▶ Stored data
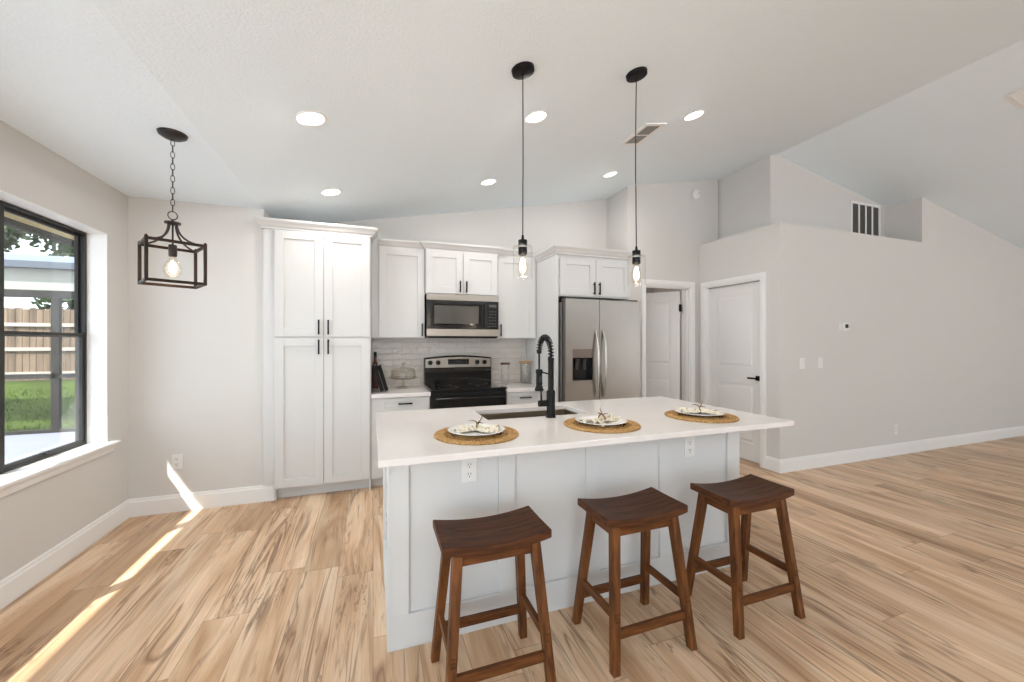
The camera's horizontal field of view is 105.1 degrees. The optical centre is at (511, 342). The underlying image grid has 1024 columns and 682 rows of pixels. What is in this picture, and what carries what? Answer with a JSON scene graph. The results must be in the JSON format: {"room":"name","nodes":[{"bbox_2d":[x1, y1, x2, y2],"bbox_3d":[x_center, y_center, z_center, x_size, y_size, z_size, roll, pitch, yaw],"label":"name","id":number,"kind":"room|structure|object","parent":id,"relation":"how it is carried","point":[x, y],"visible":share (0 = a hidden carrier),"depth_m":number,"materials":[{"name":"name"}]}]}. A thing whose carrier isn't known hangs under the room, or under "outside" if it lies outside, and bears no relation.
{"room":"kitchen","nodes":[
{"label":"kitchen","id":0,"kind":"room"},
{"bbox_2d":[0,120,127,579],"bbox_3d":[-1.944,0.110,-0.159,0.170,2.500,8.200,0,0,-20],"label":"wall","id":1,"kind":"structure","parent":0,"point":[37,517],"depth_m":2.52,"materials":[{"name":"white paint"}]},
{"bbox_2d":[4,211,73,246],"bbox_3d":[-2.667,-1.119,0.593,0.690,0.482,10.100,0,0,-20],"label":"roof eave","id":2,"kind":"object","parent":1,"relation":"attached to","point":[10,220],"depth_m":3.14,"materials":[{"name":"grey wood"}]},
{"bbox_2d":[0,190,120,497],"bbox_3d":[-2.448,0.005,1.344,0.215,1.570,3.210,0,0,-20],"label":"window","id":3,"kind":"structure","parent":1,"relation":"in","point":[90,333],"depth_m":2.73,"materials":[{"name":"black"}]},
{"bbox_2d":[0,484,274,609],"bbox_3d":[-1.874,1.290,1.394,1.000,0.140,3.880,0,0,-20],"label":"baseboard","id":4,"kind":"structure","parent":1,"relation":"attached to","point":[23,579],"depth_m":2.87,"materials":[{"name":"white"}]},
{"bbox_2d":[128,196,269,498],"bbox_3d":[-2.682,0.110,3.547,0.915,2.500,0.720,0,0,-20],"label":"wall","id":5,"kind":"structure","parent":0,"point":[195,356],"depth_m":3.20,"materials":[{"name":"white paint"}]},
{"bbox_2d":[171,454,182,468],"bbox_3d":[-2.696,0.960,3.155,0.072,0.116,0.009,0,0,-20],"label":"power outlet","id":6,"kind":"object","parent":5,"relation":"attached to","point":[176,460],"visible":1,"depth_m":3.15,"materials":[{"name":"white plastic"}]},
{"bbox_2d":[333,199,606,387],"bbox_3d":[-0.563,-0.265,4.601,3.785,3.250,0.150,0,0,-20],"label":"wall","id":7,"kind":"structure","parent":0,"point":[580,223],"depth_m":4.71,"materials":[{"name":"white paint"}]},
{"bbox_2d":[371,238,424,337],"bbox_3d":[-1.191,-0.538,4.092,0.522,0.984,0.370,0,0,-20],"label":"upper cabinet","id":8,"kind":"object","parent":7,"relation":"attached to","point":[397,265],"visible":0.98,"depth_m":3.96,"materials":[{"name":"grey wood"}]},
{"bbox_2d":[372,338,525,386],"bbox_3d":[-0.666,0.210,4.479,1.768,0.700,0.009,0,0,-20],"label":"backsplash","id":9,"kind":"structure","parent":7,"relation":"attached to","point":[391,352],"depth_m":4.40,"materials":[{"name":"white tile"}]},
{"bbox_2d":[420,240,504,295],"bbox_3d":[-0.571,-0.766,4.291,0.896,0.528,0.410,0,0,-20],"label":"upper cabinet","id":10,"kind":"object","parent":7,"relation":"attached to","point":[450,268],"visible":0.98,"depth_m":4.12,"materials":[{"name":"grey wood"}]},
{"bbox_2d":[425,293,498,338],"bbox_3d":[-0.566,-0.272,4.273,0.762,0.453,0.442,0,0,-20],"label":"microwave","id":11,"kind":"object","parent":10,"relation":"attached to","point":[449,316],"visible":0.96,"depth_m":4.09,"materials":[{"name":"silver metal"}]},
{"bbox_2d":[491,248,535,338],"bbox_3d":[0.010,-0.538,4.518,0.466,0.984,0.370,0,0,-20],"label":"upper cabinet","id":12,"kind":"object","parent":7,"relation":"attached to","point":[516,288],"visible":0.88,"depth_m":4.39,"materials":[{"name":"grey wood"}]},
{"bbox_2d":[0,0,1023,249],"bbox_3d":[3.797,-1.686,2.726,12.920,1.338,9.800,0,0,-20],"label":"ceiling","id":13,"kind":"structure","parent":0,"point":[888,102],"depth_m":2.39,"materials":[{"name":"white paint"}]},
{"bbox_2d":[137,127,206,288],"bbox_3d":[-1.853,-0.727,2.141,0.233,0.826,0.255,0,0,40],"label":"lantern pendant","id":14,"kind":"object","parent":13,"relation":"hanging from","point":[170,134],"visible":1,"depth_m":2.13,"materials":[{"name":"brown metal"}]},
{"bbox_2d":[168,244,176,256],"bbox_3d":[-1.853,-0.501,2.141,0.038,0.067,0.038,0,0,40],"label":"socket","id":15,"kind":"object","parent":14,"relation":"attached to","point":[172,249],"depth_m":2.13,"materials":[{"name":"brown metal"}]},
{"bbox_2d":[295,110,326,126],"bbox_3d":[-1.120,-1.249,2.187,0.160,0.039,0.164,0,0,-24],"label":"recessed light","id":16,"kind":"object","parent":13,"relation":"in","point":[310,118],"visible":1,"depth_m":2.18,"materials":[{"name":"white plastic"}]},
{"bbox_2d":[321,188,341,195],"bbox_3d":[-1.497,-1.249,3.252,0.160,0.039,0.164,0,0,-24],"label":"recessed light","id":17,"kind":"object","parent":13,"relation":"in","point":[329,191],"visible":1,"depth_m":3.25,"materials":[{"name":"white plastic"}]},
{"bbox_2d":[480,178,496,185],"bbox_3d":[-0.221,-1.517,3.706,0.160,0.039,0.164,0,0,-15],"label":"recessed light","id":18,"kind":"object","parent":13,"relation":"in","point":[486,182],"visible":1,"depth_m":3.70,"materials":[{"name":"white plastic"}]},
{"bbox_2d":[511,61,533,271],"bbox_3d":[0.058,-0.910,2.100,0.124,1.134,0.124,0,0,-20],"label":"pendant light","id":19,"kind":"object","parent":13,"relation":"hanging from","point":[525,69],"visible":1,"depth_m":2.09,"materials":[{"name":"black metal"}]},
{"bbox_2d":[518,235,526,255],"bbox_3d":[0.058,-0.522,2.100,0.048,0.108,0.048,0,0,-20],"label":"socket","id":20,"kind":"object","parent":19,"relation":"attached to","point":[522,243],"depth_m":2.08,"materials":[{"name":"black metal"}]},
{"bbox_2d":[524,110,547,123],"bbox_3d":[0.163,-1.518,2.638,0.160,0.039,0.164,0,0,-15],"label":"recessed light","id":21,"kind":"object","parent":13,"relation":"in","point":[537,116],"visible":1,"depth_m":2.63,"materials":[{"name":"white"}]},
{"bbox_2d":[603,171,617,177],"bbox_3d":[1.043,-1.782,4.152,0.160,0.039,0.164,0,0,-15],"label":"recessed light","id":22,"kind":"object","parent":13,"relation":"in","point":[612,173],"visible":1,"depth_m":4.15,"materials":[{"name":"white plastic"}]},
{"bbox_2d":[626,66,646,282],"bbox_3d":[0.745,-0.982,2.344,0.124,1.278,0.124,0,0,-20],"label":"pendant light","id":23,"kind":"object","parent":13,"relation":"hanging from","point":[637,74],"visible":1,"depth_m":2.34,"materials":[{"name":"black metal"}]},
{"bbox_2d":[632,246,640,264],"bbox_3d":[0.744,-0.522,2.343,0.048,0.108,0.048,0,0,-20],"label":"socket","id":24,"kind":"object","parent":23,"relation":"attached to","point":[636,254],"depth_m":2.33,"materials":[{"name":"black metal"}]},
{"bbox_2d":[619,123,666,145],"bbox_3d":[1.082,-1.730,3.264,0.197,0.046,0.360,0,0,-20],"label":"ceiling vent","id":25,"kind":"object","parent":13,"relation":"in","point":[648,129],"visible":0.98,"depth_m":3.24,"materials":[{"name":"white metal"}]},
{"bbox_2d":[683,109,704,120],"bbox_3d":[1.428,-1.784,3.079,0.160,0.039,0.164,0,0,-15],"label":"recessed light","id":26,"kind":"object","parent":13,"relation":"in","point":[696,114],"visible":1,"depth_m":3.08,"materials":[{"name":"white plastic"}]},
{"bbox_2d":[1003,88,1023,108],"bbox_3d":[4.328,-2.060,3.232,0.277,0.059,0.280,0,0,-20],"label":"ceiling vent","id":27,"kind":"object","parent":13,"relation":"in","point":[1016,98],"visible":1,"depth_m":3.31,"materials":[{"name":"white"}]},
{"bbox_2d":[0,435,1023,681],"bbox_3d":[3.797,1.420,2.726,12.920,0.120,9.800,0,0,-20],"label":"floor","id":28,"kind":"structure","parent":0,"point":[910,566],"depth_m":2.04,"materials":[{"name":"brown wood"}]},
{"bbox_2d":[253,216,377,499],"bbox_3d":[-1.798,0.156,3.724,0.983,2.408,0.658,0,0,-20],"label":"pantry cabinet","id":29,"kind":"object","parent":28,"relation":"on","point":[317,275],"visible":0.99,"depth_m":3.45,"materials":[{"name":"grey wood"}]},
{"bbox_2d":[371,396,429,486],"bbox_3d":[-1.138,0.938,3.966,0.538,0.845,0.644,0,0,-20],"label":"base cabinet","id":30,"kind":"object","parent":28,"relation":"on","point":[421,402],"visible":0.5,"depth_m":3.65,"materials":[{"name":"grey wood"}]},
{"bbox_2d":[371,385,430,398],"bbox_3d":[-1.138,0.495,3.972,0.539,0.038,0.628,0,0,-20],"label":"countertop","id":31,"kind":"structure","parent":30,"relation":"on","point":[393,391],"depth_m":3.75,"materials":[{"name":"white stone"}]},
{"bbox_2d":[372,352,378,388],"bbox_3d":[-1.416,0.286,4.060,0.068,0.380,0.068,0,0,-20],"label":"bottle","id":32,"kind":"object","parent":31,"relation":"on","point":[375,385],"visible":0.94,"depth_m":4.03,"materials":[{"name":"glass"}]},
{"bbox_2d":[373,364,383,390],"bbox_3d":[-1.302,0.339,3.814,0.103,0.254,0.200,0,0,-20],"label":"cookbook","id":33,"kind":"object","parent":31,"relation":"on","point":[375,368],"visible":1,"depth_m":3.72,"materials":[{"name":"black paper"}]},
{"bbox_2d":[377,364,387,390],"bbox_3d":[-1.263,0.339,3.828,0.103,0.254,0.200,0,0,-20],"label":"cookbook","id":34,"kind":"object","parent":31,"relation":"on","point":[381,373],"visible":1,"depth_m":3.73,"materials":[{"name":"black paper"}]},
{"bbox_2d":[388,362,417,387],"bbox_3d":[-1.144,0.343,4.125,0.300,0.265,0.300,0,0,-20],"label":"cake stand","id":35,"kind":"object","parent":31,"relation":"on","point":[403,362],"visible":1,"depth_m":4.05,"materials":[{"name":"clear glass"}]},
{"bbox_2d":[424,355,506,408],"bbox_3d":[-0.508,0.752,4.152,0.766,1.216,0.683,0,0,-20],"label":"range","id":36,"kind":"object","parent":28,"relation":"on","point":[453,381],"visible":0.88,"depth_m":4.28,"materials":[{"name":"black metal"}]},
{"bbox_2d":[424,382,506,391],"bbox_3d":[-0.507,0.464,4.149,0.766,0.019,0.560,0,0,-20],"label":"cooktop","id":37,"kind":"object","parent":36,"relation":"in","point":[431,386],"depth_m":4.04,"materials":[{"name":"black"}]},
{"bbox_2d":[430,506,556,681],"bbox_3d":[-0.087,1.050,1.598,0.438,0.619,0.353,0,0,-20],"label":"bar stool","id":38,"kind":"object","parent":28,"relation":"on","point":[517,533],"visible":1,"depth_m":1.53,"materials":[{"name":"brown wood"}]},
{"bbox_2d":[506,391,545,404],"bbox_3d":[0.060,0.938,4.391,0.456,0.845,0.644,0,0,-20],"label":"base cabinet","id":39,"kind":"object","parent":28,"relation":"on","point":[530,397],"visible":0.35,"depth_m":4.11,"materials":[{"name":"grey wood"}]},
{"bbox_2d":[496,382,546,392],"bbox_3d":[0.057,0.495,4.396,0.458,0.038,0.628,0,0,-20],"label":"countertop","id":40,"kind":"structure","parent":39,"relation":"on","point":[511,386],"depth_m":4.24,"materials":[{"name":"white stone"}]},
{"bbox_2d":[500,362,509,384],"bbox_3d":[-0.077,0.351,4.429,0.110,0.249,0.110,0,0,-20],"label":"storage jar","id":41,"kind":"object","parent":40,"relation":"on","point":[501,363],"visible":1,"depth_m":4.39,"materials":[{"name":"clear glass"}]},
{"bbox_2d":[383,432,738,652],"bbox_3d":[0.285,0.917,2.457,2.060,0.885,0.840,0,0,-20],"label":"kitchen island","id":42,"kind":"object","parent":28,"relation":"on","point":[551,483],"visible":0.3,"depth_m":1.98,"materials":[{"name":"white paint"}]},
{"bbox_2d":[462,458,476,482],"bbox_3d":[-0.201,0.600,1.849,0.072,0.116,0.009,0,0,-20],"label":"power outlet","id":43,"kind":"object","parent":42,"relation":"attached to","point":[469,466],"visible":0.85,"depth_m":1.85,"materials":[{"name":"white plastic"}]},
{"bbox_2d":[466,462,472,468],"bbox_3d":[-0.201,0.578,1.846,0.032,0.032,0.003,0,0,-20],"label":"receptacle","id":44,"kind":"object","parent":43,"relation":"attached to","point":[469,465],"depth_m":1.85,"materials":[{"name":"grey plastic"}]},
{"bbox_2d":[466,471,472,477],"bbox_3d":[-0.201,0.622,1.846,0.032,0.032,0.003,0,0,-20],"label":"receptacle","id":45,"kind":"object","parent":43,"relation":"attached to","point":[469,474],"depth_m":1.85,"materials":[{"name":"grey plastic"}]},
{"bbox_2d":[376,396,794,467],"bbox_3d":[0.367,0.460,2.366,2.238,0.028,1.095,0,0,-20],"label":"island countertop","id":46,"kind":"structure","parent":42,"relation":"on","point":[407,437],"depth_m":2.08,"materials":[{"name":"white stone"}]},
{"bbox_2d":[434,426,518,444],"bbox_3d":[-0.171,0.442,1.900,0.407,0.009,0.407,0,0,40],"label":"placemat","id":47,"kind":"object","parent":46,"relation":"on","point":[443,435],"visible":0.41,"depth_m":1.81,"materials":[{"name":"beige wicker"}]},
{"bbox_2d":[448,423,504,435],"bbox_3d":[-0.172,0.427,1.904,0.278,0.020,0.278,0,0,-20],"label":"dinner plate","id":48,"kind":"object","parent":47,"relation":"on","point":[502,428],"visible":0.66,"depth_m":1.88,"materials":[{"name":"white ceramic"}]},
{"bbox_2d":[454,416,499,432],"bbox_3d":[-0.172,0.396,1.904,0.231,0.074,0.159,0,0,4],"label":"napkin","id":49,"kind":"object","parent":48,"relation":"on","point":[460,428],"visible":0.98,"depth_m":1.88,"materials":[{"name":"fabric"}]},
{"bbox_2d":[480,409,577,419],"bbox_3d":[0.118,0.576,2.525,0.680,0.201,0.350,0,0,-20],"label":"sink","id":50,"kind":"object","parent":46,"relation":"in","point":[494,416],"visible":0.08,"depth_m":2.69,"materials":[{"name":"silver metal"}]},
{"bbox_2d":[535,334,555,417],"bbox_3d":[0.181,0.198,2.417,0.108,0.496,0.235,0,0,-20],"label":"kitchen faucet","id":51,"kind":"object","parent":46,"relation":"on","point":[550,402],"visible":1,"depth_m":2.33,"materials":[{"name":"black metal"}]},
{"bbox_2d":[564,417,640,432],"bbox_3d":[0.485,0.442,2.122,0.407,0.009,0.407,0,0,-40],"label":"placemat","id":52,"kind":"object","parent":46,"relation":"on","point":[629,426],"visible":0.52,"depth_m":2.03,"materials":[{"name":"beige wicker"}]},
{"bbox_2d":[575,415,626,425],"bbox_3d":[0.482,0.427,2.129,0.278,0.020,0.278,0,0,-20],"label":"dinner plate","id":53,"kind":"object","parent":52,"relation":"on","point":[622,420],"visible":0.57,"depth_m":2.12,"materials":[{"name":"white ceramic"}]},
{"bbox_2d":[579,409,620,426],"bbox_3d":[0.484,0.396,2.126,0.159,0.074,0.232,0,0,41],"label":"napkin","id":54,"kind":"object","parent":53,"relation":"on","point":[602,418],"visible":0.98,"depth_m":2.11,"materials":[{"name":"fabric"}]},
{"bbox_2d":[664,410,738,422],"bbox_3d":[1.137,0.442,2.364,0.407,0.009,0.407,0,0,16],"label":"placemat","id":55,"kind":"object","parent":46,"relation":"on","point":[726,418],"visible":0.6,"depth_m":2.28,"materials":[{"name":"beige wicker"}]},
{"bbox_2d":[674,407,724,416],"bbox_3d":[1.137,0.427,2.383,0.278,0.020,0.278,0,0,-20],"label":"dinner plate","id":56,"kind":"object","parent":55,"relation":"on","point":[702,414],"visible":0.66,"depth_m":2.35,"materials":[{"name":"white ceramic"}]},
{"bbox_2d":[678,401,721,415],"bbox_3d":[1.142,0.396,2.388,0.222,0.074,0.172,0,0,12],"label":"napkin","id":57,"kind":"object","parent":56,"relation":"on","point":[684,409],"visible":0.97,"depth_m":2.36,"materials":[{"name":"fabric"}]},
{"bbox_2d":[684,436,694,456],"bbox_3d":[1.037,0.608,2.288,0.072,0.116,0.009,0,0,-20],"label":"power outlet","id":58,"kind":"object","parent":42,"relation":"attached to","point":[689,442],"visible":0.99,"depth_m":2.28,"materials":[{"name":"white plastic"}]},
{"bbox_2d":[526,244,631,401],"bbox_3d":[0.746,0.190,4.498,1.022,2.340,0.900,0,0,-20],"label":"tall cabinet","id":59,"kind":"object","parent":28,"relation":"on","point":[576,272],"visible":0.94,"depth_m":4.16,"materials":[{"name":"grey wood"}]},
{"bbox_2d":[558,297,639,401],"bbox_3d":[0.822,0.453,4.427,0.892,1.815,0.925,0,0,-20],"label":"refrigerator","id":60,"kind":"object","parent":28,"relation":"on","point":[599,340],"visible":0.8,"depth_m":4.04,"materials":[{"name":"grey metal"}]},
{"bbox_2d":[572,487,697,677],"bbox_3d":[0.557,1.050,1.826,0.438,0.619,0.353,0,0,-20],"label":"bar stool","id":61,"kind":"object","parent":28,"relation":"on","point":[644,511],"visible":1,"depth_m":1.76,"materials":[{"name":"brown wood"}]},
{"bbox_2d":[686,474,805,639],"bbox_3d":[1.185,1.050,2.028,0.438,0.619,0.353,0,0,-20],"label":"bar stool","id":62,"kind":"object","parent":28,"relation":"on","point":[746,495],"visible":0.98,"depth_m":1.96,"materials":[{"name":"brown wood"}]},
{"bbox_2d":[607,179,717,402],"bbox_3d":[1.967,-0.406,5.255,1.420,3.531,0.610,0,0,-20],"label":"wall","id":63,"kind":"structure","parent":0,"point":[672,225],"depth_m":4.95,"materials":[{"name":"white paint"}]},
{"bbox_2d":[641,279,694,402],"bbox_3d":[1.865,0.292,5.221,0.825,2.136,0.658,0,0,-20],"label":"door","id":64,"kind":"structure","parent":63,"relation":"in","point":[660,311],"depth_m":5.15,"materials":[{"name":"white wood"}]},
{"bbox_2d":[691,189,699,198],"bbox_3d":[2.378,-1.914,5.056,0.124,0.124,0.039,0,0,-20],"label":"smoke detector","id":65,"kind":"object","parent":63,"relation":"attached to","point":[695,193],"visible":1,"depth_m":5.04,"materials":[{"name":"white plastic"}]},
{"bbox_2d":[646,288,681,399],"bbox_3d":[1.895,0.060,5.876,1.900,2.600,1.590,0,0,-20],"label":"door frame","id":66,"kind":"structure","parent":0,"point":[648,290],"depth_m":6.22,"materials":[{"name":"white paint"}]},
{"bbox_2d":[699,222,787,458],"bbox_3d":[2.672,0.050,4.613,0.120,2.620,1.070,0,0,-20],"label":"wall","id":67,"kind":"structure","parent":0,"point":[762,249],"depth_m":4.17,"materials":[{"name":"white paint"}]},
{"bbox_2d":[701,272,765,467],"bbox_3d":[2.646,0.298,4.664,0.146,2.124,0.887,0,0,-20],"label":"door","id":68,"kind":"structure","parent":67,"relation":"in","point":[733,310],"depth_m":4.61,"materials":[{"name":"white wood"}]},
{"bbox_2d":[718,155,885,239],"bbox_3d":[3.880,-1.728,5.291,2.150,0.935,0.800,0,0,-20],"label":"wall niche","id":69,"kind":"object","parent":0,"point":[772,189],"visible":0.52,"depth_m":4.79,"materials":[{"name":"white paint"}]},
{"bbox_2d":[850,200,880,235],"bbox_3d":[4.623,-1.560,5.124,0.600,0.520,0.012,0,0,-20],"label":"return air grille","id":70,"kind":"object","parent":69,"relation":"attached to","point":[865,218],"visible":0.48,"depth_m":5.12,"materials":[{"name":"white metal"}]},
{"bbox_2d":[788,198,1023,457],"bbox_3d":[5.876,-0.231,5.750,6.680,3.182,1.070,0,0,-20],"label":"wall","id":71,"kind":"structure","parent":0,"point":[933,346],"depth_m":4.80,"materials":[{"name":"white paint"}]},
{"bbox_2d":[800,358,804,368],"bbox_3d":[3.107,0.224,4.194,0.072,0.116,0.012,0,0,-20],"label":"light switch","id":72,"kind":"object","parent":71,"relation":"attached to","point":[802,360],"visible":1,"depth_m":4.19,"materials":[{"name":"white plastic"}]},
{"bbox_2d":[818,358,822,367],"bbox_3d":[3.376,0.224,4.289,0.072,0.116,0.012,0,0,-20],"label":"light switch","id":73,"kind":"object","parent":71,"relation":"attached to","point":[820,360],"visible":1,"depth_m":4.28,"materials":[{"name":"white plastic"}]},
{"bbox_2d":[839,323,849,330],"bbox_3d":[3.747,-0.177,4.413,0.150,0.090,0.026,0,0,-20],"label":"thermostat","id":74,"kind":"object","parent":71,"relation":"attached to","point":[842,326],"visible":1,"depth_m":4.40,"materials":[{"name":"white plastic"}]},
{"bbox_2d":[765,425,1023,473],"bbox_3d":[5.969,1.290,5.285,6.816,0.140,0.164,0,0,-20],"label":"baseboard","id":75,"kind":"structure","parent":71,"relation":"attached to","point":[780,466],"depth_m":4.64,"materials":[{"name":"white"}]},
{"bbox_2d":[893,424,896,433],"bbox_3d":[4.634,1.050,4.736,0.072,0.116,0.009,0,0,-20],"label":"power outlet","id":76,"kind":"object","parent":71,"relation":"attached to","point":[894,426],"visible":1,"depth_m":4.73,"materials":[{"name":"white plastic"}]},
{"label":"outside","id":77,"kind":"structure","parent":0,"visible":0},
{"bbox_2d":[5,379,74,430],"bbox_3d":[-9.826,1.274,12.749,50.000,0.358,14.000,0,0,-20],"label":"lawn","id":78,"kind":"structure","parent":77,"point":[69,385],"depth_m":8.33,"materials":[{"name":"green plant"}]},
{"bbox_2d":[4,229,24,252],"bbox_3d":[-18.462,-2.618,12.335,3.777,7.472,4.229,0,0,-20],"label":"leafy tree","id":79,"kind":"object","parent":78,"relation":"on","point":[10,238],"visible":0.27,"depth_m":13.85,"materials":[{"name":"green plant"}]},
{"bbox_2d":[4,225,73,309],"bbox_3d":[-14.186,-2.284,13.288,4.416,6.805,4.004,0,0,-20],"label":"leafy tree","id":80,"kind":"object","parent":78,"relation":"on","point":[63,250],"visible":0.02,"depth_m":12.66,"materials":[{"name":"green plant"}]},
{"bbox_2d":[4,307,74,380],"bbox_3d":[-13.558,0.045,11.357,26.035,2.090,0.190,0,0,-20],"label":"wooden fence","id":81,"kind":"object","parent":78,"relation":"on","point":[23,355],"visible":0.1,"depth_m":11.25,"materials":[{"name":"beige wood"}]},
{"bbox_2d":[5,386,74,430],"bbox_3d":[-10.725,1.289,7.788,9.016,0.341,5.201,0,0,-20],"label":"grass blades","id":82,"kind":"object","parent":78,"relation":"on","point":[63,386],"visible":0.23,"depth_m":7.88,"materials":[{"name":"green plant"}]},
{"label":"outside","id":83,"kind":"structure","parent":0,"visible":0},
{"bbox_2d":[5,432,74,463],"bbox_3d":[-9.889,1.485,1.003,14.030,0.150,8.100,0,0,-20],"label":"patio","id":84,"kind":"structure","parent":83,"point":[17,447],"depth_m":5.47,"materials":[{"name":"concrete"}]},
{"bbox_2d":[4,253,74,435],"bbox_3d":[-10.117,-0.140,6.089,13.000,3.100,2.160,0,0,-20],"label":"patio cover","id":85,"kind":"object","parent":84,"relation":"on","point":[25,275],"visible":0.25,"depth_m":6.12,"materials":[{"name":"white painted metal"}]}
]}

▶ Goal of the exercise
If a line of the data contains "leafy", copy it out.

▶ Output for this exercise
{"bbox_2d":[4,229,24,252],"bbox_3d":[-18.462,-2.618,12.335,3.777,7.472,4.229,0,0,-20],"label":"leafy tree","id":79,"kind":"object","parent":78,"relation":"on","point":[10,238],"visible":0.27,"depth_m":13.85,"materials":[{"name":"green plant"}]},
{"bbox_2d":[4,225,73,309],"bbox_3d":[-14.186,-2.284,13.288,4.416,6.805,4.004,0,0,-20],"label":"leafy tree","id":80,"kind":"object","parent":78,"relation":"on","point":[63,250],"visible":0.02,"depth_m":12.66,"materials":[{"name":"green plant"}]},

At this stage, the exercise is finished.